The key-value pairs in algo_para
corresponds to the names of the hyper-parameters and their defalut values. After calling this method, instances of both Server and Client can directly access the hyper-parameter by self.parameter_name. An example is as shown in the definition. This method is usually called in the initialize
method of the server. Now we add the hyper-parameter \(\mu\) for FedProx and set its default value as 0.1.
import flgo.algorithm.fedbase as fedbase
import flgo.utils.fmodule as fmodule
class Server(fedbase.BasicServer):
def initialize(self, *args, **kwargs):
# set hyper-parameters
self.init_algo_para({'mu':0.01})
# set sampling option and aggregation option
self.sample_option = 'md'
self.aggregation_option = 'uniform'
2.2.2.2 Modify local objective
import copy
import torch
class Client(fedbase.BasicClient):
@fmodule.with_multi_gpus
def train(self, model):
# record the global parameters
src_model = copy.deepcopy(model)
# freeze gradients on the copy of global parameters
src_model.freeze_grad()
# start local training
model.train()
optimizer = self.calculator.get_optimizer(model, lr=self.learning_rate, weight_decay=self.weight_decay, momentum=self.momentum)
for iter in range(self.num_steps):
# get a batch of data
batch_data = self.get_batch_data()
model.zero_grad()
# compute the loss of the model on batched dataset through task-specified calculator
loss = self.calculator.compute_loss(model, batch_data)['loss']
# compute the proximal term
loss_proximal = 0
for pm, ps in zip(model.parameters(), src_model.parameters()):
loss_proximal += torch.sum(torch.pow(pm - ps, 2))

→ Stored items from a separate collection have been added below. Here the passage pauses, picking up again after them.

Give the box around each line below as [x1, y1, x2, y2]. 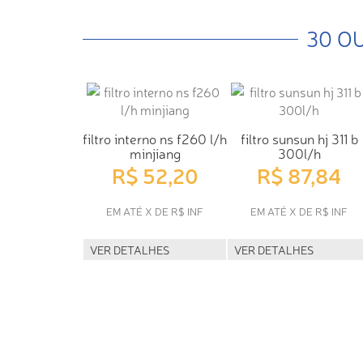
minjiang [129, 143, 181, 162]
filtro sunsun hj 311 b [240, 128, 358, 147]
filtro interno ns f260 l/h [83, 128, 227, 147]

loss = loss + 0.5 * self.mu * loss_proximal
loss.backward()
optimizer.step()
return
2.2.2.3 Create new class fedprox
Implement FedProx as a new class like
class my_fedprox:
Server = Server
Client = Client
2.2.3 Experiment
Now let's take a look on the experimental results on the fedprox
. We consider the experimental settings in Sec.1.3.1.
import flgo
import os
# generate federated task
task = './test_synthetic'
config = {'benchmark':{'name':'flgo.benchmark.synthetic_regression', 'para':{'alpha':0.5, 'beta':0.5, 'num_clients':30}}}
if not os.path.exists(task): flgo.gen_task(config, task_path = task)
# running methods
import flgo.algorithm.fedavg as fedavg
option = {'num_rounds':200, 'num_epochs':5, 'batch_size':10, 'learning_rate':0.1, 'gpu':0}
fedavg_runner = flgo.init(task, fedavg, option=option)
my_fedprox_runner = flgo.init(task, my_fedprox, option=option)
fedavg_runner.run()
my_fedprox_runner.run()
# show results
import flgo.experiment.analyzer
analysis_plan = {
'Selector':{
'task': task,
'header':['fedavg', 'my_fedprox_mu0.01'],
'filter':{'R':200}
},
'Painter':{
'Curve':[
{'args':{'x': 'communication_round', 'y':'test_loss'}, 'fig_option':{'title':'test loss on Synthetic'}},
{'args':{'x': 'communication_round', 'y':'test_accuracy'}, 'fig_option':{'title':'test accuracy on Synthetic'}},
]
}
}
flgo.experiment.analyzer.show(analysis_plan)
2.2.3.1 Change values of hyper-parameters
We change the value of hyper-parameter \(\mu\) by specifying the keyword algo_para
in option
option01 = {'algo_para':0.1, 'num_rounds':200, 'num_epochs':5, 'batch_size':10, 'learning_rate':0.1, 'gpu':0}
option10 = {'algo_para':10.0, 'num_rounds':200, 'num_epochs':5, 'batch_size':10, 'learning_rate':0.1, 'gpu':0}
my_fedprox001_runner = flgo.init(task, my_fedprox, option=option01)
my_fedprox001_runner.run()
my_fedprox100_runner = flgo.init(task, my_fedprox, option=option10)
my_fedprox100_runner.run()
analysis_plan = {
'Selector':{
'task': task,
'header':['fedavg', 'my_fedprox'],
'filter':{'R':200}
},
'Painter':{
'Curve':[
{'args':{'x': 'communication_round', 'y':'test_loss'}, 'fig_option':{'title':'test loss on Synthetic'}},
{'args':{'x': 'communication_round', 'y':'test_accuracy'}, 'fig_option':{'title':'test accuracy on Synthetic'}},
]
}
}
flgo.experiment.analyzer.show(analysis_plan)
The results suggest that increasing \(\mu\) significantly improves the performance of FedProx on this task.